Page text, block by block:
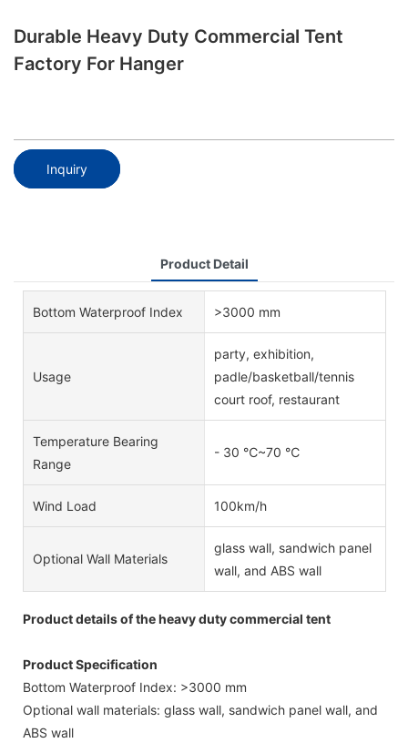
Durable Heavy Duty Commercial Tent
Factory For Hanger
Inquiry
Product Detail
Bottom Waterproof Index >3000 mm
Usage
party, exhibition,
padle/basketball/tennis
court roof, restaurant
Temperature Bearing
Range
- 30 ℃~70 ℃
Wind Load 100km/h
Optional Wall Materials
glass wall, sandwich panel
wall, and ABS wall
Product details of the heavy duty commercial tent
Product Specification
Bottom Waterproof Index: >3000 mm
Optional wall materials: glass wall, sandwich panel wall, and
ABS wall
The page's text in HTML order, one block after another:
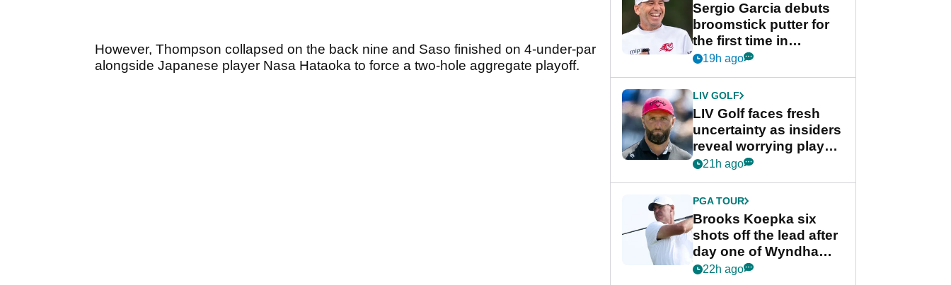
However, Thompson collapsed on the back nine and Saso finished on 4-under-par
alongside Japanese player Nasa Hataoka to force a two-hole aggregate playoff.
Sergio Garcia debuts
broomstick putter for
the first time in
competition at LIV Golf
19h ago
LIV GOLF
LIV Golf faces fresh
uncertainty as insiders
reveal worrying player
stance
21h ago
PGA TOUR
Brooks Koepka six
shots off the lead after
day one of Wyndham
Championship
22h ago
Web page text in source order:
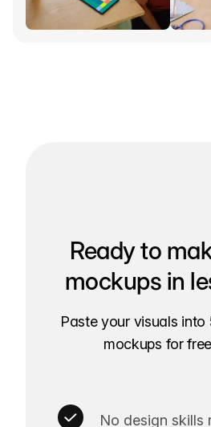
Ready to
mockups in
Paste your visuals
mockups for
No design skills
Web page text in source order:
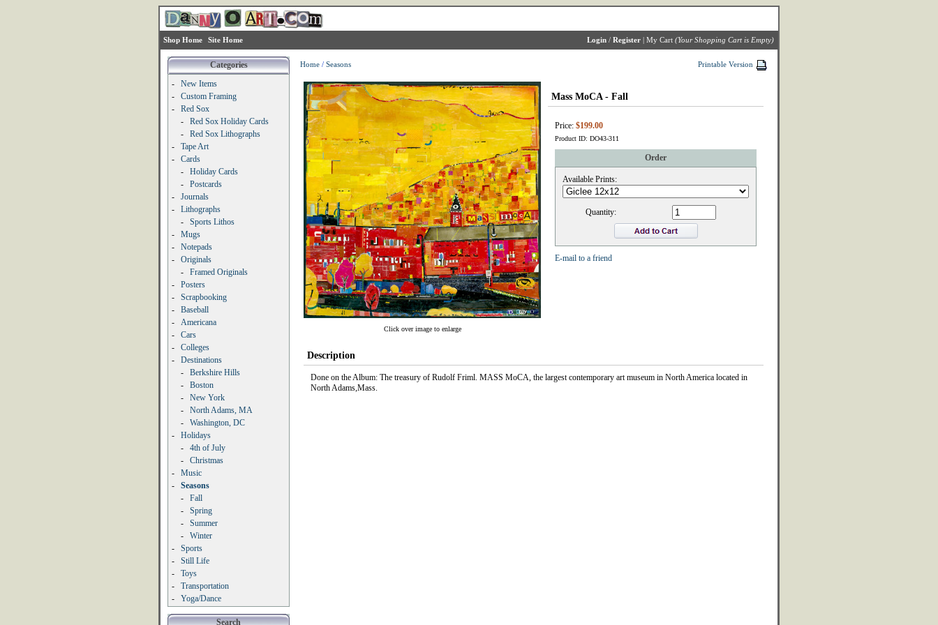
Shop Home Site Home Login / Register | My Cart (Your Shopping Cart is Empty)
Categories
-
New Items
-
Custom Framing
-
Red Sox
-
Red Sox Holiday Cards
-
Red Sox Lithographs
-
Tape Art
-
Cards
-
Holiday Cards
-
Postcards
-
Journals
-
Lithographs
-
Sports Lithos
-
Mugs
-
Notepads
-
Originals
-
Framed Originals
-
Posters
-
Scrapbooking
-
Baseball
-
Americana
-
Cars
-
Colleges
-
Destinations
-
Berkshire Hills
-
Boston
-
New York
-
North Adams, MA
-
Washington, DC
-
Holidays
-
4th of July
-
Christmas
-
Music
-
Seasons
-
Fall
-
Spring
-
Summer
-
Winter
-
Sports
-
Still Life
-
Toys
-
Transportation
-
Yoga/Dance
Search
Home / Seasons Printable Version
Click over image to enlarge
Mass MoCA - Fall
Price: $199.00
Product ID: DO43-311
Order
Available Prints:
Quantity:
E-mail to a friend
Description
Done on the Album: The treasury of Rudolf Friml. MASS MoCA, the largest contemporary art museum in North America located in
North Adams,Mass.
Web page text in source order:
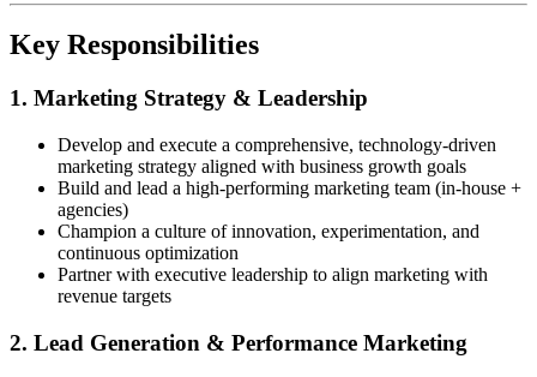
Key Responsibilities
1. Marketing Strategy & Leadership
Develop and execute a comprehensive, technology-driven
marketing strategy aligned with business growth goals
Build and lead a high-performing marketing team (in-house +
agencies)
Champion a culture of innovation, experimentation, and
continuous optimization
Partner with executive leadership to align marketing with
revenue targets
2. Lead Generation & Performance Marketing
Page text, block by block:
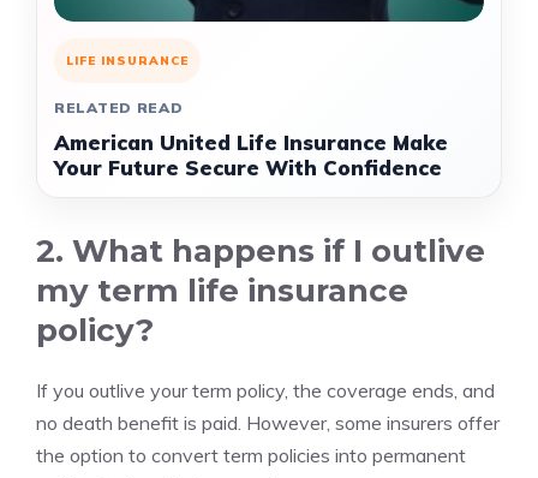
LIFE INSURANCE
RELATED READ
American United Life Insurance Make
Your Future Secure With Confidence
2. What happens if I outlive
my term life insurance
policy?
If you outlive your term policy, the coverage ends, and
no death benefit is paid. However, some insurers offer
the option to convert term policies into permanent
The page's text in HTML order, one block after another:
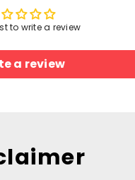
to write a review
a review
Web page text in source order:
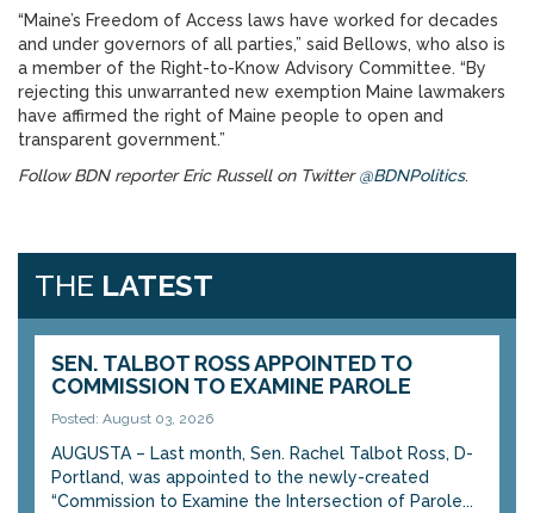
“Maine’s Freedom of Access laws have worked for decades
and under governors of all parties,” said Bellows, who also is
a member of the Right-to-Know Advisory Committee. “By
rejecting this unwarranted new exemption Maine lawmakers
have affirmed the right of Maine people to open and
transparent government.”
Follow BDN reporter Eric Russell on Twitter @BDNPolitics.
THE LATEST
SEN. TALBOT ROSS APPOINTED TO
COMMISSION TO EXAMINE PAROLE
Posted: August 03, 2026
AUGUSTA – Last month, Sen. Rachel Talbot Ross, D-
Portland, was appointed to the newly-created
“Commission to Examine the Intersection of Parole...
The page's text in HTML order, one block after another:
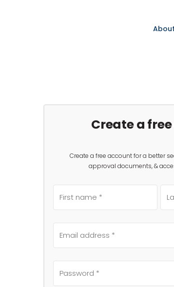
About
Create a
Create a free account for a better
approval documents, &
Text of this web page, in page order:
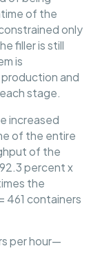
of the
only
filler is still
is
and
stage.
increased
of the entire
of the
percent x
the
461 containers
per hour—
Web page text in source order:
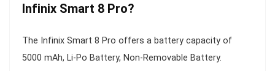
Infinix Smart 8 Pro?
The Infinix Smart 8 Pro offers a battery capacity of
5000 mAh, Li-Po Battery, Non-Removable Battery.
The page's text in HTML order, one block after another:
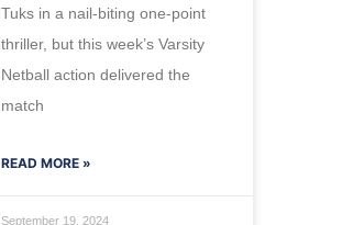
Tuks in a nail-biting one-point
thriller, but this week’s Varsity
Netball action delivered the
match
READ MORE »
September 19, 2024
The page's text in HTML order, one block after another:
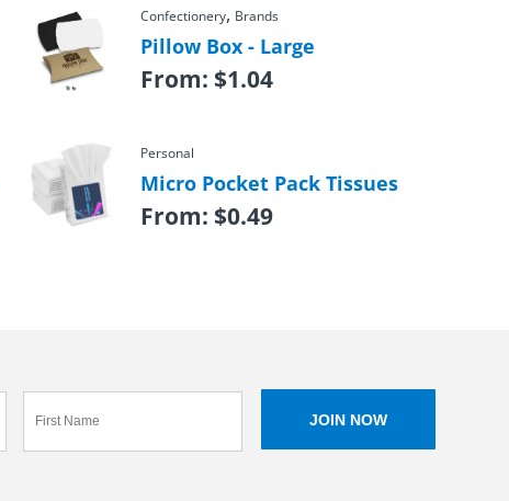
Confectionery, Brands
Pillow Box - Large
From: $1.04
Personal
Micro Pocket Pack Tissues
From: $0.49
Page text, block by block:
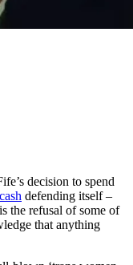
decision to spend
defending itself –
the refusal of some of
that anything
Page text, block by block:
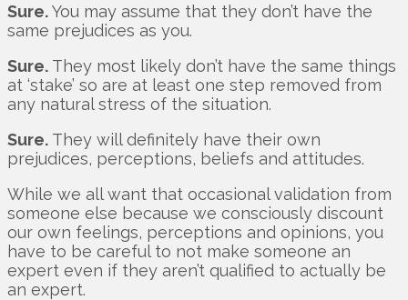
Sure.You may assume that they don’t have the
same prejudices as you.
Sure. They most likely don’t have the same things
at ‘stake’ so are at least one step removed from
any natural stress of the situation.
Sure. They will definitely have their own
prejudices, perceptions, beliefs and attitudes.
While we all want that occasional validation from
someone else because we consciously discount
our own feelings, perceptions and opinions, you
have to be careful to not make someone an
expert even if they aren’t qualified to actually be
an expert.
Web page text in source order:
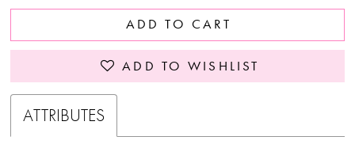
ADD TO CART
ADD TO WISHLIST
ATTRIBUTES
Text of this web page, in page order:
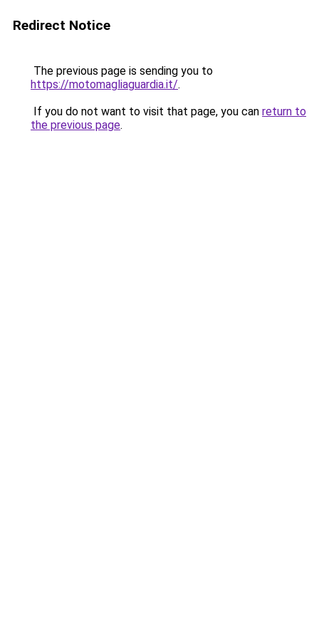
Redirect Notice
The previous page is sending you to
https://motomagliaguardia.it/.
If you do not want to visit that page, you can return to
the previous page.
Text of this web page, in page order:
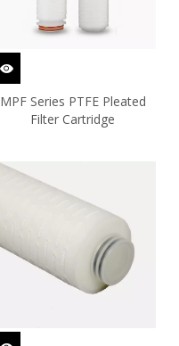
MPF Series PTFE Pleated
Filter Cartridge
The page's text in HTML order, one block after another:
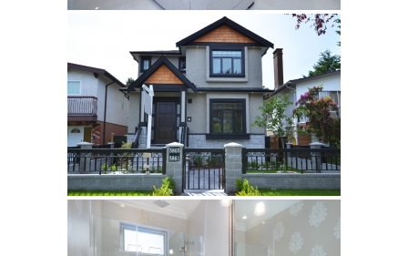
Castel Grey
Airstone
Calacatta Classico
Calacatta Extra
Bianco Carrara
Grey Emperador
Stone+
Amazon Marble Grey
Amazon Marble Beige
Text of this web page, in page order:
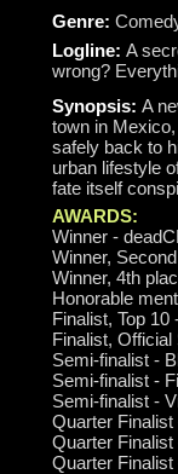
Genre:
Logline: A
wrong?
Synopsis: A
town in
safely back to
urban lifestyle
fate itself
AWARDS:
Winner -
Winner,
Winner, 4th
Honorable
Finalist, Top
Finalist,
Semi-finalist -
Semi-finalist -
Semi-finalist -
Quarter
Quarter
Quarter
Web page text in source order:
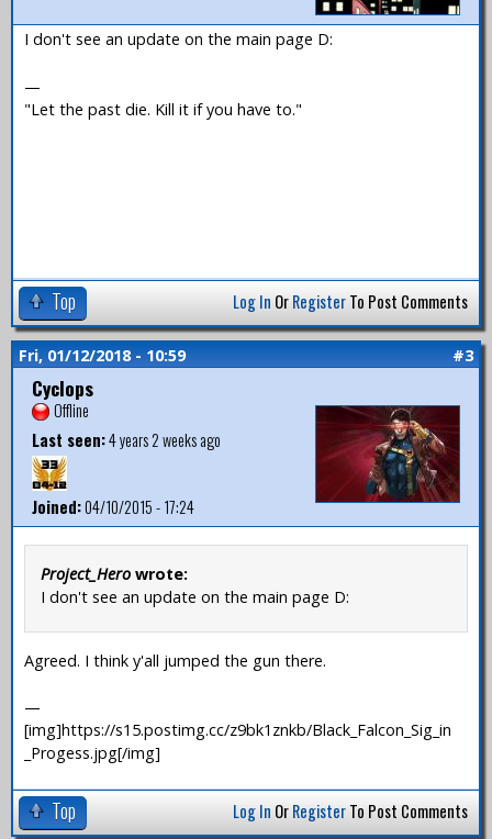
I don't see an update on the main page D:
—
"Let the past die. Kill it if you have to."
Top Log In OrRegisterTo Post Comments
Fri, 01/12/2018 - 10:59 #3
Cyclops
Offline
Last seen:4 years 2 weeks ago
Joined:04/10/2015 - 17:24
Project_Hero wrote:
I don't see an update on the main page D:
Agreed. I think y'all jumped the gun there.
—
[img]https://s15.postimg.cc/z9bk1znkb/Black_Falcon_Sig_in
_Progess.jpg[/img]
Top Log In OrRegisterTo Post Comments
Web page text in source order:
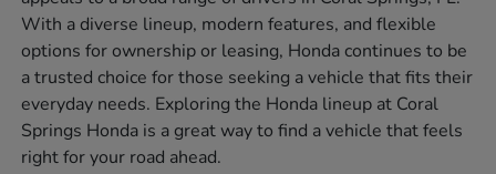
With a diverse lineup, modern features, and flexible
options for ownership or leasing, Honda continues to be
a trusted choice for those seeking a vehicle that fits their
everyday needs. Exploring the Honda lineup at Coral
Springs Honda is a great way to find a vehicle that feels
right for your road ahead.
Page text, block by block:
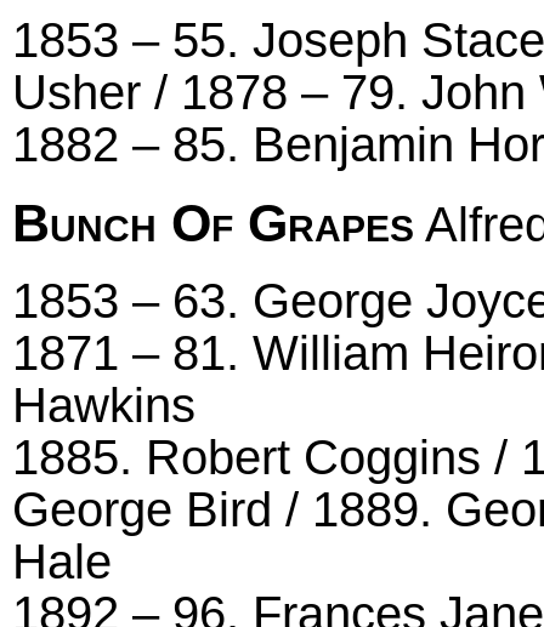
1853 – 55. Joseph
Usher / 1878 – 79. John
1882 – 85. Benjamin
Bunch Of Grapes
1853 – 63. George
1871 – 81. William
Hawkins
1885. Robert Coggins /
George Bird / 1889.
Hale
1892 – 96. Frances
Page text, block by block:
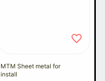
* * *
WHAT IS BEING ASKED> Word for word, restate the lines above from the one with "defending itself –" through the one with "While we all", keeping both ends and dropping the pictures.

COMPLETED TASK>
defending itself –
the refusal of some of
that anything
Page text, block by block:
Sure.You may assume that they don’t have the
same prejudices as you.
Sure. They most likely don’t have the same things
at ‘stake’ so are at least one step removed from
any natural stress of the situation.
Sure. They will definitely have their own
prejudices, perceptions, beliefs and attitudes.
While we all want that occasional validation from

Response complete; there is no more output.